A morte do Policial Militar ganhou repercussão nas redes sociais e voltou à tona o discurso de que “bandido bom é bandido morto”, bem como ressurgiram criticas à atuação dos Defensores dos Direitos Humanos replicando-se o clichê: “Direitos Humanos são para defender bandidos”. Assim, direta e indiretamente atribuiu-se a culpa da morte aos “Direitos Humanos”.

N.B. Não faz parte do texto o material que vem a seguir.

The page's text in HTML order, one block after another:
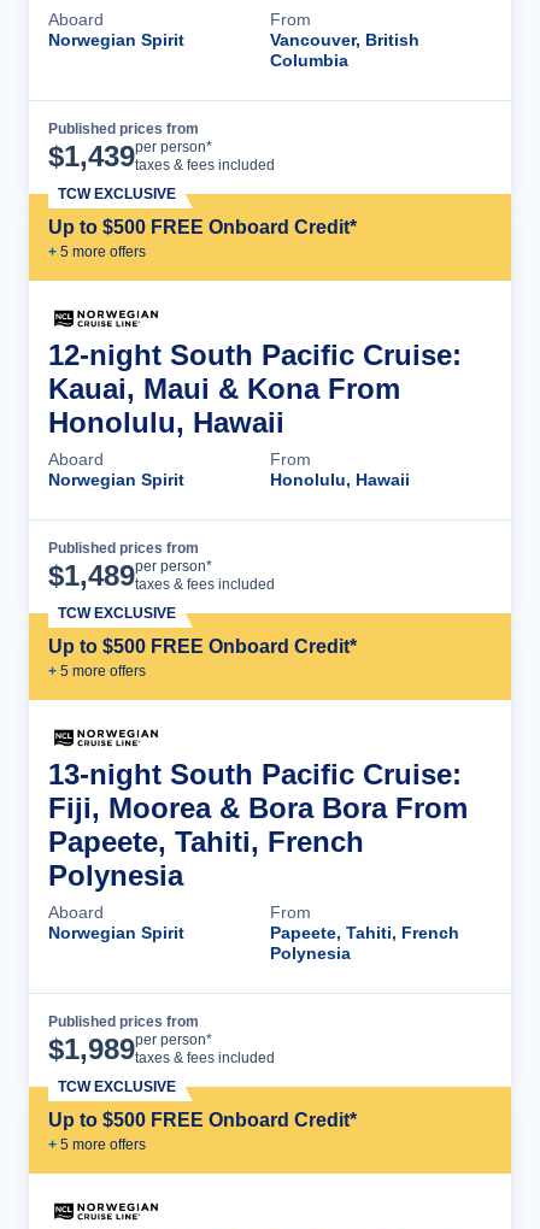
Aboard
Norwegian Spirit
From
Vancouver, British
Columbia
Published prices from
$1,439per person*
taxes & fees included
Up to $500 FREE Onboard Credit*
+ 5 more offers
TCW EXCLUSIVE
12-night South Pacific Cruise:
Kauai, Maui & Kona From
Honolulu, Hawaii
Aboard
Norwegian Spirit
From
Honolulu, Hawaii
Published prices from
$1,489per person*
taxes & fees included
Up to $500 FREE Onboard Credit*
+ 5 more offers
TCW EXCLUSIVE
13-night South Pacific Cruise:
Fiji, Moorea & Bora Bora From
Papeete, Tahiti, French
Polynesia
Aboard
Norwegian Spirit
From
Papeete, Tahiti, French
Polynesia
Published prices from
$1,989per person*
taxes & fees included
Up to $500 FREE Onboard Credit*
+ 5 more offers
TCW EXCLUSIVE

Colocamos os Direitos Humanos no banco dos réus. E como causídicos, passamos a apresentar a tese defensiva:
Caros leitores, a expressão "bandido bom é bandido morto" é decorrente do discurso de tolerância à guerra contra o crime, o que significa dizer que esta ideia, bastante cultuada, contribui significativamente para a morte de muitos agentes das forças de segurança. É preciso, portanto, ter muito cuidado para não incentivarmos e perpetuarmos um discurso de ódio e intolerância, legitimando a violência. Precisamos saber de onde falamos e reconhecer nosso lugar de fala.

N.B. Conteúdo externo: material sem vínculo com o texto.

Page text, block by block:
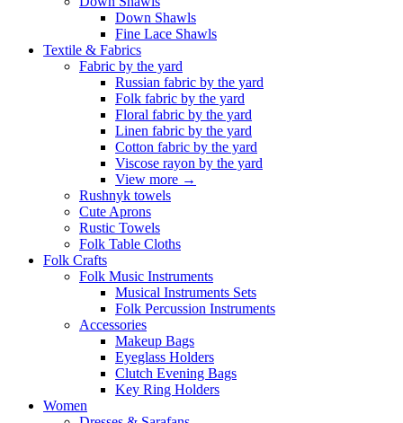
Down Shawls
Fine Lace Shawls
Textile & Fabrics
Fabric by the yard
Russian fabric by the yard
Folk fabric by the yard
Floral fabric by the yard
Linen fabric by the yard
Cotton fabric by the yard
Viscose rayon by the yard
View more →
Rushnyk towels
Cute Aprons
Rustic Towels
Folk Table Cloths
Folk Crafts
Folk Music Instruments
Musical Instruments Sets
Folk Percussion Instruments
Accessories
Makeup Bags
Eyeglass Holders
Clutch Evening Bags
Key Ring Holders
Women
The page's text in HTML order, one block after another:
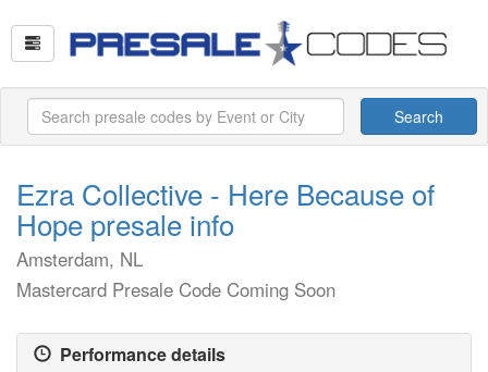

Quando se fala na condição de vítima de um crime (ou nos colocamos no lugar da vítima) podemos expressar raiva, emoção, desejo de vingança e até desejar a morte do “bandido”, o Estado não. O Estado (representado por seus agentes) deve se pautar pela legalidade.
Neste contexto, o Estado são homens e mulheres fardados que atuam conforme a política ditada pelo governo e assim, por vezes, persuadidos pelo discurso "do bem contra o mal", que facilmente seduz, buscam a paz pela guerra.
Mas a guerra só gera vítimas e mais vítimas… Ações violentas da polícia são vingadas pelo crime organizado (e também pelo desorganizado) que passam a atacar policiais (fora do horário de serviço). O alvo são os bons policiais, aqueles comprometidos com a sociedade e que não se deixam corromper. E como alvo que são, perdemos.
E assim, num moto-contínuo, a violência contra policiais resulta em novas retaliações contra suspeitos, vive-se em um ciclo de violência sem fim. O crime revida, por vezes, inocentes pagam com a vida e suspeitos com a restrição da liberdade.
Por outro lado, os Defensores dos Direitos Humanos não defendem apenas pobres, pretos e prostitutas. Os Defensores dos Direitos Humanos são partidários de um tratamento igualitário, homogêneo e universal para todos, sem distinguir ou levar em conta raça, cor, etnia, condição social ou opção sexual. Os Defensores dos Direitos Humanos também não acreditam que a pobreza seja a causa da criminalidade, mas que a desigualdade social e a ambição têm força significativa de influência em relação aos crimes urbanos. Os Defensores dos Direitos Humanos não compactuam com a violência, defendem a integridade física de quem quer que seja e são favoráveis à legalidade e à busca da justiça por meio do devido processo.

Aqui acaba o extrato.